I hope I don't butcher this.

But Merabian.

And he kind of came up with a 738 55 percent rule.

So essentially,

The aspects of communication is seven percent is the actual words that you use.

And then 38 percent is the voice or the tone that you use.

And 55 percent is the body language.

Now,

At the time of this recording in this,

You know,

This talk,

It's during a pandemic.

So a lot of things are actually,

You know,

More zoom or virtual.

And so you may not always honestly get to see the body language.

So that's half of that that's being taken out,

You know.

So I want you to go back to some of those questions that we were just talking about,

About developing and maintaining relationships and think about where 55 percent of what contributes to communication in some cases is gone at this point.

Right.

And so I would kind of argue that a lot more of that percentage at this point.

Right.

So again,

At the time that he came up with this,

There was not a pandemic.

There was more interpersonal and in-person.

But now we've got this other aspect.

And I wouldn't say the whole 55 is gone,

But there's definitely a big chunk of it that might be moving more to voice and tone and particularly spoken word,

You know.

And I would say textual word as well.

So emails,

Text,

That sort of thing.

I have a friend who used to tell me,

You know,

Words mean things.

And I also recently just finished Alicia Keys,

More myself,

Her book.

And she really talks about the power of words.

Right.

And we talked about manifestation and thoughts.

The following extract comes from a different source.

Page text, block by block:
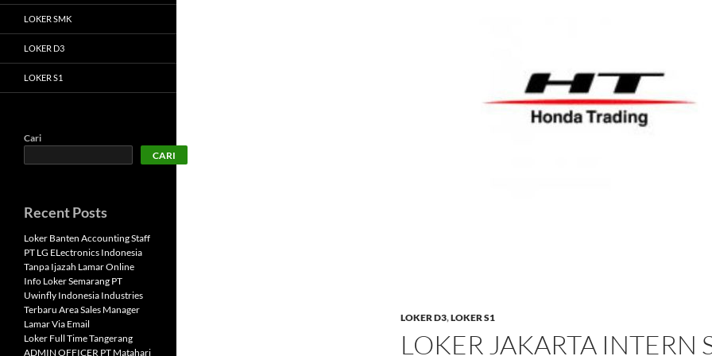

And it's what power you give it.

Right.

So I could flippantly say,

You know,

Oh,

I want to eat chicken.

Well,

I'm a vegetarian.

I'm not actually going to eat chicken.

Right.

So in that particular way that,

You know,

Those words don't really have a whole lot of power.

That's not really a word that's super arbitrary.

But words do mean things.

Right.

And there's a context and a relational framework that goes into all of these things.

And I'm hoping in the future I can talk a little bit more about ACT,

Acceptance and commitment therapy,

Which really goes into it's based off relational frame theory,

Which is kind of those network of words and relations to words.

Right.

And so we all might have a different relation to words like,

You know,

For example,

If I say tomato soup,

You know,

That could have a personal connotation for someone like,

You know,

Maybe their mom made them tomato soup forever.

And when they were sick or maybe someone else,

They threw up tomato soup one time.

And so,

Like,

Tomato soup would be aversive to them.

Right.

So really consider,

You know,

This seven thirty eight fifty five rule that we're talking that,

You know,

We started this with,

You know,

How accurate do you feel like that is or for you?

What are the different pieces of communication that you feel like fit for you?

Right.

Is it the spoken words that mean more to you?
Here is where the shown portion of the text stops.